Four hours later, Harry and Yakumo were back where they started, laying on the ground trying to stop panting. Lotton looked like he was ready to keep going.
"Can you believe he did that in body armor?" Harry gasped out.
"Fuuck. I didn't know it was possible to be this out of it and still be alive," Yakumo whined out.
"Alright you two," Lotton said, helping them both up with a smirk. "We'll meet again in two days, so let yourselves rest. I'll drive you back. Harry? My father said he'll be here the morning of the ninth."
An hour later (and a stop by the embassy), and Harry was sitting back in his apartment going through his mail. A letter from the ICW, stating that they were processing his application for Yamatai, and to expect to have to be present sometime in December. A letter from Slipshard breaking down his investments, as well as the condition of various owed royalties. A letter from Bill Weasley saying that Charlie had agreed to take a look at whatever InGen was cooking up, and that he and Lara had gotten together and were officially dating. As well as a warning about Samantha; the details were lacking, but Harry was warned that he'd racked up a rather intense life debt with her, and she was getting a little obsessed with Harry.
Finally, two letters, one from Hermione and one from Ron.
Dear Harry,
I can't believe that you couldn't make it to the Quidditch World Cup. Ron was really looking forward to you being there with him. Well, in between him experimenting with the Warhammer box you sent him. Did you know that he's been looking at animation spells and potions to make them move like Wizard's Chess pieces?
The World Cup itself was amazing. All the stalls, the languages, everything was like a massive funfair. The game itself was... okay, I suppose. Honestly, I only go to Quidditch because you are playing. Afterwards was less fun.
It seems that a bunch of wizards decided to break out the old Death Eater stuff and have a bit of 'fun'. All we could really do was run, although I did use the idea you sent me about casting the nonstick charm on the ground behind me. I'm not sure if it halped, but it couldn't have hurt, right?
And then someone cast the Dark Mark in the sky. The Death Eaters scattered, the Ministry people apparated in, and then they started firing! Can you believe the foolhardiness? It'd be like a constable shooting into a crowd! And then the silly buggers started shouting accusations! AT ME! Thankfully, Mr. Weasley was there to talk people down.
Anyways, the next day Bill and Charlie escorted me to Gringotts. Mrs. Weasley was not happy about that, but she really couldn't do anything about me having an appointment. The goblin Slipshard tells me that you cooked up an inheritance test, and that I was the very first to try it out once it was complete! Thank you, Harry!
And I say that sincerely, because that's you being you. Always thinking about your friends. Certainly not because, as it turns out, I am the sole heiress to fifty-three minor European houses, as well as the Dagworth-Granger title in Britain. Can you imagine the look on Malfoy's smug face when he learns that?
Mind you, there isn't a lot of money attached to it all. And I have to travel a bit next summer to go to four different countries to activate everything. A few homes, maybe 10,000 Galleons in cash, and BOOKS! Ohhh, the Dagworth-Granger vaults was PACKED with them! As well as crates of potions ingredients in stasis! Thank you, Thank you, Thank you!

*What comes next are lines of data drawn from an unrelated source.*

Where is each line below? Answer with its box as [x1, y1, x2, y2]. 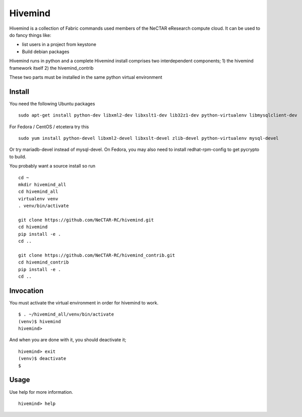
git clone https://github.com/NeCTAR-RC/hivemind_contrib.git [18, 252, 175, 258]
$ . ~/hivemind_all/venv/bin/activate [18, 311, 114, 318]
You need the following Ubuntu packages [9, 100, 95, 107]
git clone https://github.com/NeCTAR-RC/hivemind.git [18, 217, 154, 223]
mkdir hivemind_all [18, 182, 67, 187]
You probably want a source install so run [9, 163, 96, 169]
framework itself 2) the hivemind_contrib [9, 65, 94, 71]
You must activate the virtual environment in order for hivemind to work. [9, 299, 159, 305]
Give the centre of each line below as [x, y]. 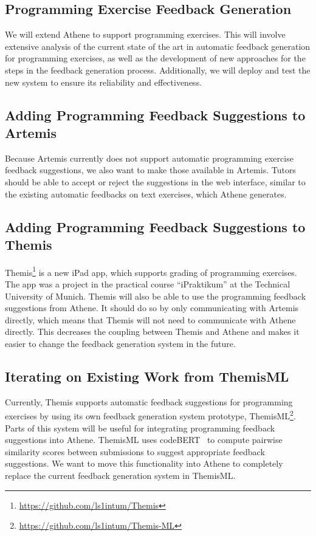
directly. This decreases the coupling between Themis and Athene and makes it [152, 332]
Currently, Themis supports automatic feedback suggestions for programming [149, 401]
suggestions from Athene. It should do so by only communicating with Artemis [152, 308]
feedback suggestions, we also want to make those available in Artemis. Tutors [150, 170]
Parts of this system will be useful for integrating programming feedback [140, 428]
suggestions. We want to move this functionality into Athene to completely [144, 463]
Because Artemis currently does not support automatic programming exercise [149, 158]
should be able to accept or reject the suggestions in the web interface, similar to [155, 181]
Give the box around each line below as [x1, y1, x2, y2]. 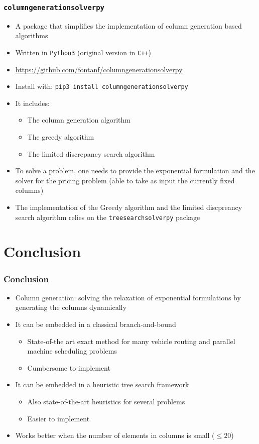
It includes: [15, 97, 50, 108]
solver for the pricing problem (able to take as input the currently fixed [15, 175, 235, 185]
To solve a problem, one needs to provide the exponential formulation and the [15, 165, 255, 176]
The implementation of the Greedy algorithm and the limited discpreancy [15, 202, 242, 212]
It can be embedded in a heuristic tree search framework [15, 379, 189, 390]
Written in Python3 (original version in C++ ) [15, 47, 151, 57]
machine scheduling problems [27, 346, 117, 356]
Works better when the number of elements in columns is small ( [15, 430, 215, 440]
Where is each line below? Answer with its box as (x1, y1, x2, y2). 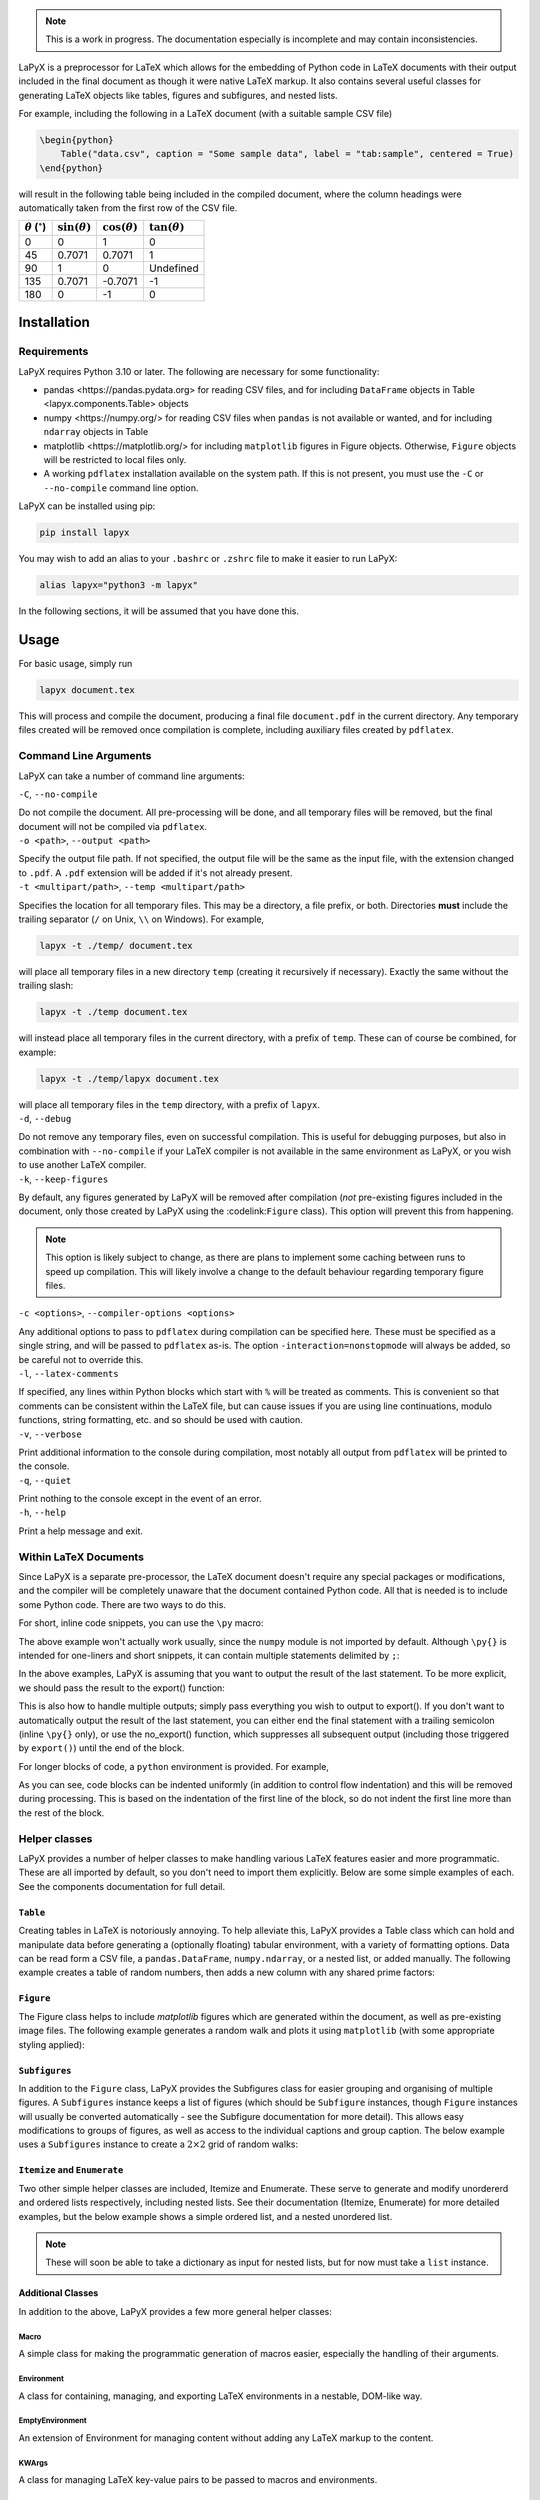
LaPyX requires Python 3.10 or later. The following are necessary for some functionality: (18, 365, 380, 377)
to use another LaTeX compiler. (18, 1159, 147, 1171)
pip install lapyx (39, 527, 130, 539)
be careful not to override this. (18, 1353, 144, 1365)
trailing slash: (18, 980, 74, 992)
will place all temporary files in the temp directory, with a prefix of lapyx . (18, 1098, 320, 1110)
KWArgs (18, 2458, 49, 2468)
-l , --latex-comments (18, 1367, 119, 1379)

Also, I think you might be in a little trouble with Mrs. Weasley. It seems that your friend Lara got really friendly with Ginny. They started talking about field archaeology, rock climbing, and archery. I think Ginny might have a prospective career after Hogwarts that doesn't include the Holyhead Harpies. And then Lara loaned her a few books, foundational thing, and Ginny really tore into them! I don't think I've seen her devour information like that before! It was honestly amazing, and a little terrifying. Wait, is that how I get when I'm in the library?

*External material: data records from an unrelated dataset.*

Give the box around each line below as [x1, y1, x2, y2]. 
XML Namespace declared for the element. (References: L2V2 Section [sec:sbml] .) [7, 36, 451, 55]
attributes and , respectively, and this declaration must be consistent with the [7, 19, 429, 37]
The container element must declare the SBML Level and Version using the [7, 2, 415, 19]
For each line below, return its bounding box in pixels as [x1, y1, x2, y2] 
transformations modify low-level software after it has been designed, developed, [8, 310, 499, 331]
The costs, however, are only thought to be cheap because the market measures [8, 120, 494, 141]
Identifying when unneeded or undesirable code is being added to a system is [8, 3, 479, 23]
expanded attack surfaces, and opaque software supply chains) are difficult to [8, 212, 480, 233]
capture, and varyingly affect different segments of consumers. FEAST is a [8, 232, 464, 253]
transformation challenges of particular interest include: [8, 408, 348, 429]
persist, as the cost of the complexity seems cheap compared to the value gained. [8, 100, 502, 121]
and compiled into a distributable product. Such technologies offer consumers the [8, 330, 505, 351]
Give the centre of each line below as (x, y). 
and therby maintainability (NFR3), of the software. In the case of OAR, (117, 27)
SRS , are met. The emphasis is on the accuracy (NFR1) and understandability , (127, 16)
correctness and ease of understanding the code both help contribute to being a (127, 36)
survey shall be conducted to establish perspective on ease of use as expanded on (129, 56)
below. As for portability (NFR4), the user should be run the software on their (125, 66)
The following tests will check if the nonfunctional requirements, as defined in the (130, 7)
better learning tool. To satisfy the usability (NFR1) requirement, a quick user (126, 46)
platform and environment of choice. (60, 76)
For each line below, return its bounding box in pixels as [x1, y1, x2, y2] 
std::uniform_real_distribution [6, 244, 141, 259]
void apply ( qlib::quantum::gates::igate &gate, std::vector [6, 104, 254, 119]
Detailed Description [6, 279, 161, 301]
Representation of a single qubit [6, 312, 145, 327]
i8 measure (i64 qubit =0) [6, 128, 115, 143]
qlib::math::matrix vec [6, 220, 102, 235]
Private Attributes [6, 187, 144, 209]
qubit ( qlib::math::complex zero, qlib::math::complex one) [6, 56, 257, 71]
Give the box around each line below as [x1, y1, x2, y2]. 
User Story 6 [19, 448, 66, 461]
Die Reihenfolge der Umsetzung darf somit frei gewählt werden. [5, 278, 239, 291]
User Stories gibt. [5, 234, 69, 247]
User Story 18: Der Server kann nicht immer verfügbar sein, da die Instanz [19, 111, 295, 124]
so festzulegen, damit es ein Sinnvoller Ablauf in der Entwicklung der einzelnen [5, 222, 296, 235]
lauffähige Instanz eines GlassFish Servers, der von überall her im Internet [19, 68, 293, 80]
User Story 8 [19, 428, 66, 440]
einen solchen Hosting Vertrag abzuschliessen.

Well, I have to wrap this up. The Express is pulling into Hogsmeade now. Please be safe, and write soon. Also, Hedwig is doing great. My parents ADORE her. It'll be hard to give her back, if I'm honest. She and Crookshanks get along gorgeously, and she's just a really comforting presence.
Write soon. I really want to hear all the details of what you've been up to.
Love,
Hermione
Harry chuckled at the *distinctly Hermione letter before opening Ron's.
Hey Mate!
Wish you could have come to the Quidditch World Cup. Dad got tickets through the Ministry. We were in the Minister's box!
For the record, Ireland won, but Krum on the Bulgarian team caught the snitch. Ireland's chasers were just too on-game, and Bulgaria's keeper was just awful. The best part was the cheerleaders! Ireland had leprechauns, and they showered us with gold! Sadly, it all vanished by dawn; leprechaun gold y'know? But Bulgaria had VEELA! I mean, you hear about really cool stuff, right? But you never really expect to see that stuff. A couple dozen drop-dead gorgeous birds, all with the 'Come Hither' aura. Yeah, I made a fool of myself. So did Malfoy before his dad grabbed him, so there's that.
And then they turned into humanoid birds. Feathers, beak, tossing around fireballs. Kinda killed me in the scrote, mate, not gonna lie.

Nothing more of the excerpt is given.